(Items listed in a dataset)
◇ ◇ ◇ ◇ ◇

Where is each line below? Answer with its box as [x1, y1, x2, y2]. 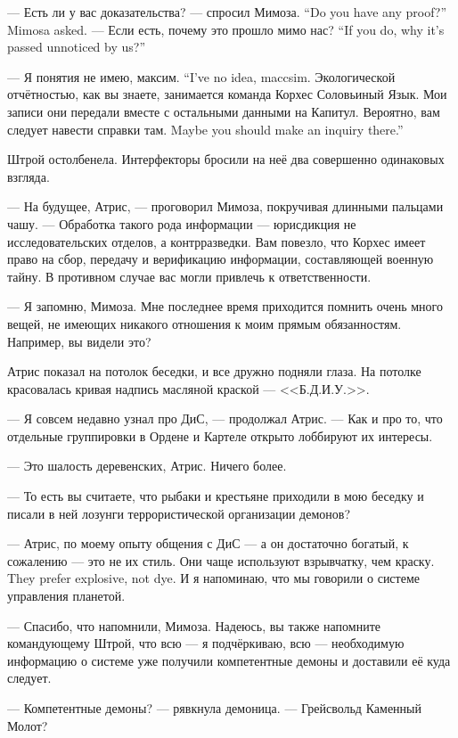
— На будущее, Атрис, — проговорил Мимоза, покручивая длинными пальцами [7, 197, 444, 216]
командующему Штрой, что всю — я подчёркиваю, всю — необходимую [7, 634, 405, 652]
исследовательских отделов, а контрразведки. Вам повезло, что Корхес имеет [7, 232, 426, 250]
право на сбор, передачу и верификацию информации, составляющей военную [7, 250, 434, 268]
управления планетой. [7, 586, 126, 605]
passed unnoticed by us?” [7, 37, 146, 56]
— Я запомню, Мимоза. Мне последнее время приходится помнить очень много [7, 297, 443, 316]
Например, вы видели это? [7, 332, 151, 350]
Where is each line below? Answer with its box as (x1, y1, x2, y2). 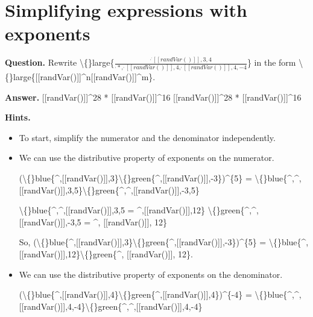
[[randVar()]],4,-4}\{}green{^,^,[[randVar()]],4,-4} (19, 300, 203, 312)
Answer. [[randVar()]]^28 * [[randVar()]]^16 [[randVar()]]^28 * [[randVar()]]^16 (5, 90, 302, 103)
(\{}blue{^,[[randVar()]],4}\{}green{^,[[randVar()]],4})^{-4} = (19, 288, 252, 301)
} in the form (247, 56, 296, 69)
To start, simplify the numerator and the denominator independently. (19, 131, 276, 143)
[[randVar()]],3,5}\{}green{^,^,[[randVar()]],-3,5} (19, 183, 200, 196)
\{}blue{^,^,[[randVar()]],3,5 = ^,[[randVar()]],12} (19, 204, 206, 216)
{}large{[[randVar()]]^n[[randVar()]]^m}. (5, 71, 156, 83)

◇ ◇ ◇ ◇ ◇

**WORK INSTRUCTION**.
Look through the entries above; copy every line holding the string "Мимоза".

**EXERCISE RESULT**.
— На будущее, Атрис, — проговорил Мимоза, покручивая длинными пальцами [7, 197, 444, 216]
— Я запомню, Мимоза. Мне последнее время приходится помнить очень много [7, 297, 443, 316]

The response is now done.